EXERCISE: Where an entry below contains an image, skip the image and reproduce the rest exactly.

Records from a dataset:
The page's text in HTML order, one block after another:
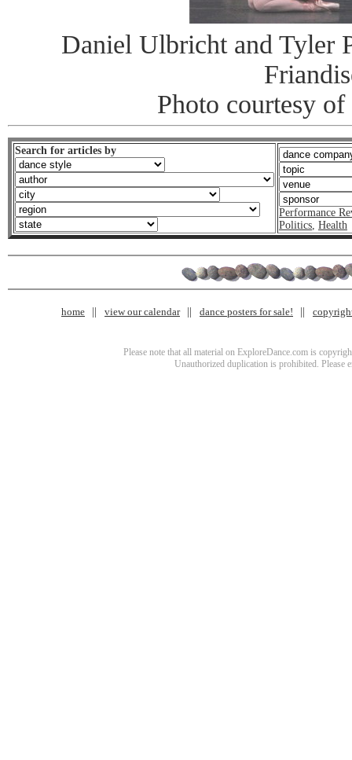
Daniel Ulbricht and Tyler
Photo courtesy
Search for articles by
Performance
Politics Health
home view our calendar dance posters for sale!
Please note that all material on ExploreDance.com is
Unauthorized duplication is prohibited. Please
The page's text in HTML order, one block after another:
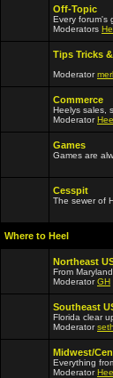
Off-Topic
Every forum's
Moderators
Tips Tricks
Moderator
Commerce
Heelys sales,
Moderator
Games
Games are
Cesspit
The sewer of
Where to Heel
Northeast
From
ModeratorGH
Southeast
Florida clear
Moderator
Midwest/
Everything
Moderator
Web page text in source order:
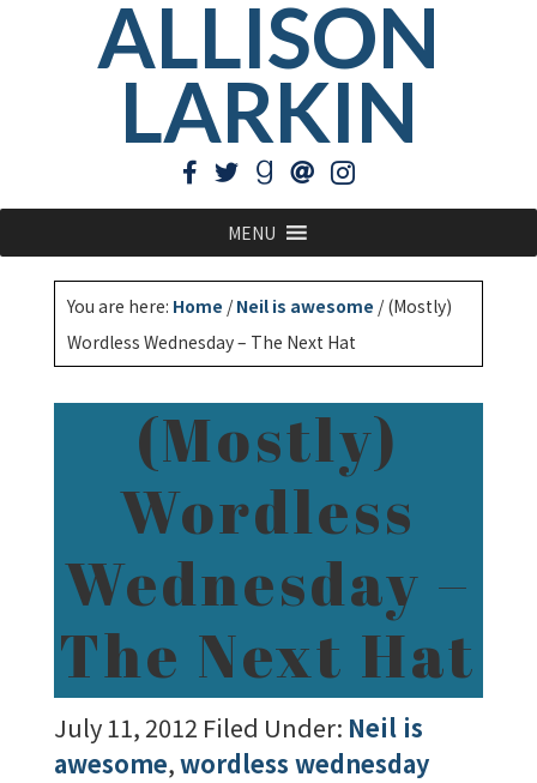
ALLISON
LARKIN
MENU
You are here: Home / Neil is awesome /(Mostly)
Wordless Wednesday – The Next Hat
(Mostly)
Wordless
Wednesday –
The Next Hat
July 11, 2012 Filed Under: Neil is
awesome,wordless wednesday
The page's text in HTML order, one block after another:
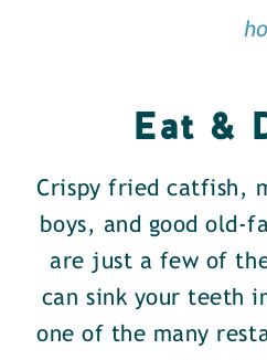
Eat &
Crispy fried catfish,
boys, and good old-
are just a few of
can sink your teeth
one of the many
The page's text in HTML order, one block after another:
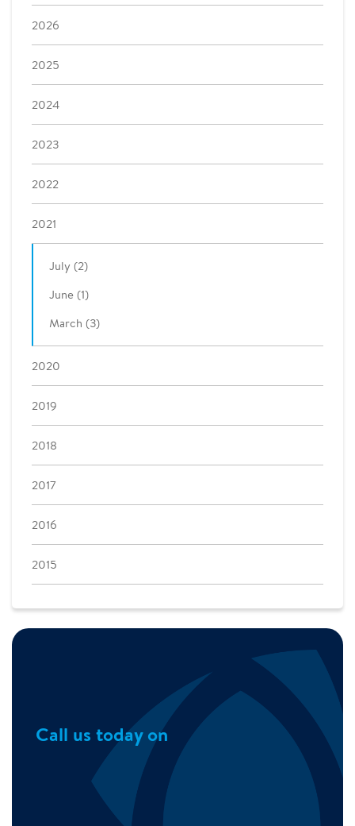
2026
2025
2024
2023
2022
2021
July (2)
June (1)
March (3)
2020
2019
2018
2017
2016
2015
Call us today on
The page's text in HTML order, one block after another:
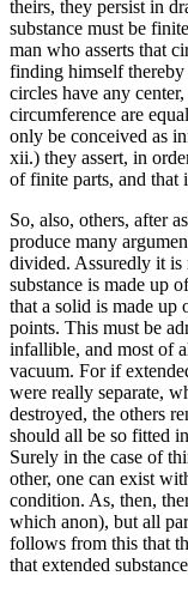
theirs, they persist in
substance must be
man who asserts that
finding himself thereby
circles have any
circumference are
only be conceived as
xii.) they assert, in
of finite parts, and that
So, also, others, after
produce many
divided. Assuredly it is
substance is made up
that a solid is made up
points. This must be
infallible, and most of
vacuum. For if
were really separate,
destroyed, the others
should all be so fitted
Surely in the case of
other, one can exist
condition. As, then,
which anon), but all
follows from this that
that extended
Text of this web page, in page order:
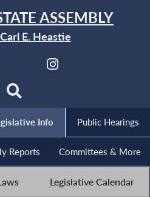
ASSEMBLY
E. Heastie
Info Public Hearings
Reports Committees & More
Legislative Calendar
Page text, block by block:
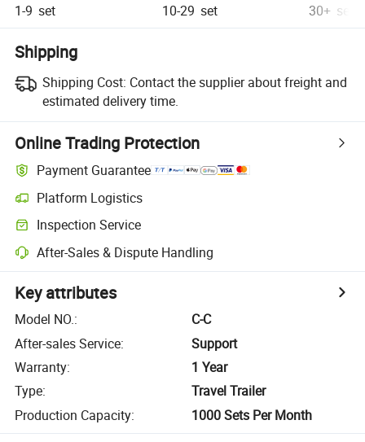
1-9 set 10-29 set 30+ set
Shipping
Shipping Cost: Contact the supplier about freight and
estimated delivery time.
Online Trading Protection
Payment Guarantee
Platform Logistics
Inspection Service
After-Sales & Dispute Handling
Key attributes
Model NO.:
C-C
After-sales Service:
Support
Warranty:
1 Year
Type:
Travel Trailer
Production Capacity: 1000 Sets Per Month
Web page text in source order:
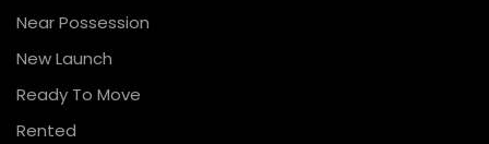
Near Possession
New Launch
Ready To Move
Rented
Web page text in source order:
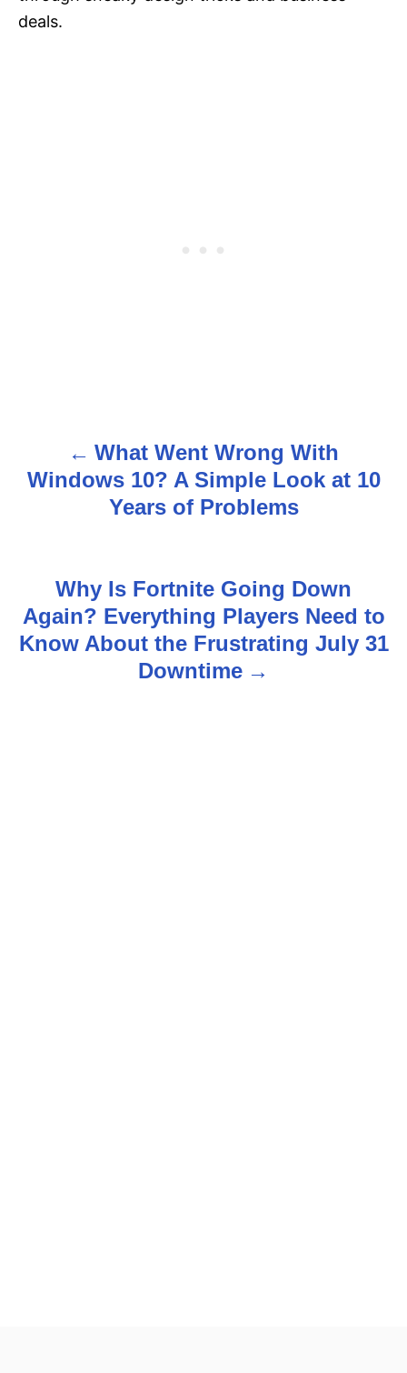
deals.
o
n
a
What Went Wrong With
Windows 10? A Simple Look at 10
Years of Problems
Why Is Fortnite Going Down
Again? Everything Players Need to
Know About the Frustrating July 31
Downtime
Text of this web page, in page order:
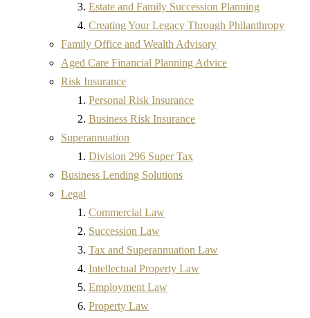
Estate and Family Succession Planning
Creating Your Legacy Through Philanthropy
Family Office and Wealth Advisory
Aged Care Financial Planning Advice
Risk Insurance
Personal Risk Insurance
Business Risk Insurance
Superannuation
Division 296 Super Tax
Business Lending Solutions
Legal
Commercial Law
Succession Law
Tax and Superannuation Law
Intellectual Property Law
Employment Law
Property Law
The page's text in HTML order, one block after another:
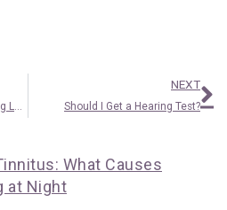
If I Was Suffering From Hearing Loss, How Could I Tell?
NEXT
Should I Get a Hearing Test?
What Causes
at Night
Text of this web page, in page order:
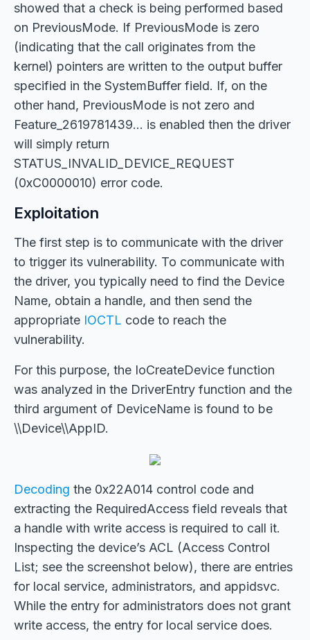
showed that a check is being performed based
on PreviousMode. If PreviousMode is zero
(indicating that the call originates from the
kernel) pointers are written to the output buffer
specified in the SystemBuffer field. If, on the
other hand, PreviousMode is not zero and
Feature_2619781439... is enabled then the driver
will simply return
STATUS_INVALID_DEVICE_REQUEST
(0xC0000010) error code.
Exploitation
The first step is to communicate with the driver
to trigger its vulnerability. To communicate with
the driver, you typically need to find the Device
Name, obtain a handle, and then send the
appropriate IOCTL code to reach the
vulnerability.
For this purpose, the IoCreateDevice function
was analyzed in the DriverEntry function and the
third argument of DeviceName is found to be
\\Device\\AppID.
Decoding the 0x22A014 control code and
extracting the RequiredAccess field reveals that
a handle with write access is required to call it.
Inspecting the device’s ACL (Access Control
List; see the screenshot below), there are entries
for local service, administrators, and appidsvc.
While the entry for administrators does not grant
write access, the entry for local service does.
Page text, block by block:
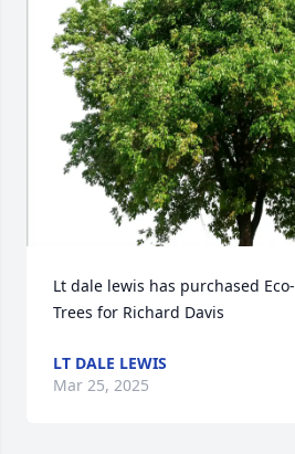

COMPLETED TASK:
The page's text in HTML order, one block after another:
Daniel Ulbricht and Tyler
Photo courtesy
Search for articles by
Performance
Politics Health
home view our calendar dance posters for sale!
Please note that all material on ExploreDance.com is
Unauthorized duplication is prohibited. Please
The page's text in HTML order, one block after another:
Off-Topic
Every forum's
Moderators
Tips Tricks
Moderator
Commerce
Heelys sales,
Moderator
Games
Games are
Cesspit
The sewer of
Where to Heel
Northeast
From
ModeratorGH
Southeast
Florida clear
Moderator
Midwest/
Everything
Moderator
Web page text in source order:
ALLISON
LARKIN
MENU
You are here: Home / Neil is awesome /(Mostly)
Wordless Wednesday – The Next Hat
(Mostly)
Wordless
Wednesday –
The Next Hat
July 11, 2012 Filed Under: Neil is
awesome,wordless wednesday
The page's text in HTML order, one block after another:
Eat &
Crispy fried catfish,
boys, and good old-
are just a few of
can sink your teeth
one of the many
The page's text in HTML order, one block after another:
2026
2025
2024
2023
2022
2021
July (2)
June (1)
March (3)
2020
2019
2018
2017
2016
2015
Call us today on
The page's text in HTML order, one block after another:
theirs, they persist in
substance must be
man who asserts that
finding himself thereby
circles have any
circumference are
only be conceived as
xii.) they assert, in
of finite parts, and that
So, also, others, after
produce many
divided. Assuredly it is
substance is made up
that a solid is made up
points. This must be
infallible, and most of
vacuum. For if
were really separate,
destroyed, the others
should all be so fitted
Surely in the case of
other, one can exist
condition. As, then,
which anon), but all
follows from this that
that extended
Text of this web page, in page order:
ASSEMBLY
E. Heastie
Info Public Hearings
Reports Committees & More
Legislative Calendar
Page text, block by block:
1-9 set 10-29 set 30+ set
Shipping
Shipping Cost: Contact the supplier about freight and
estimated delivery time.
Online Trading Protection
Payment Guarantee
Platform Logistics
Inspection Service
After-Sales & Dispute Handling
Key attributes
Model NO.:
C-C
After-sales Service:
Support
Warranty:
1 Year
Type:
Travel Trailer
Production Capacity: 1000 Sets Per Month
Web page text in source order:
Near Possession
New Launch
Ready To Move
Rented
Web page text in source order:
deals.
o
n
a
What Went Wrong With
Windows 10? A Simple Look at 10
Years of Problems
Why Is Fortnite Going Down
Again? Everything Players Need to
Know About the Frustrating July 31
Downtime
Text of this web page, in page order:
Estate and Family Succession Planning
Creating Your Legacy Through Philanthropy
Family Office and Wealth Advisory
Aged Care Financial Planning Advice
Risk Insurance
Personal Risk Insurance
Business Risk Insurance
Superannuation
Division 296 Super Tax
Business Lending Solutions
Legal
Commercial Law
Succession Law
Tax and Superannuation Law
Intellectual Property Law
Employment Law
Property Law
The page's text in HTML order, one block after another:
If I Was Suffering From Hearing Loss, How Could I Tell?
NEXT
Should I Get a Hearing Test?
What Causes
at Night
Text of this web page, in page order:
showed that a check is being performed based
on PreviousMode. If PreviousMode is zero
(indicating that the call originates from the
kernel) pointers are written to the output buffer
specified in the SystemBuffer field. If, on the
other hand, PreviousMode is not zero and
Feature_2619781439... is enabled then the driver
will simply return
STATUS_INVALID_DEVICE_REQUEST
(0xC0000010) error code.
Exploitation
The first step is to communicate with the driver
to trigger its vulnerability. To communicate with
the driver, you typically need to find the Device
Name, obtain a handle, and then send the
appropriate IOCTL code to reach the
vulnerability.
For this purpose, the IoCreateDevice function
was analyzed in the DriverEntry function and the
third argument of DeviceName is found to be
\\Device\\AppID.
Decoding the 0x22A014 control code and
extracting the RequiredAccess field reveals that
a handle with write access is required to call it.
Inspecting the device’s ACL (Access Control
List; see the screenshot below), there are entries
for local service, administrators, and appidsvc.
While the entry for administrators does not grant
write access, the entry for local service does.
Page text, block by block:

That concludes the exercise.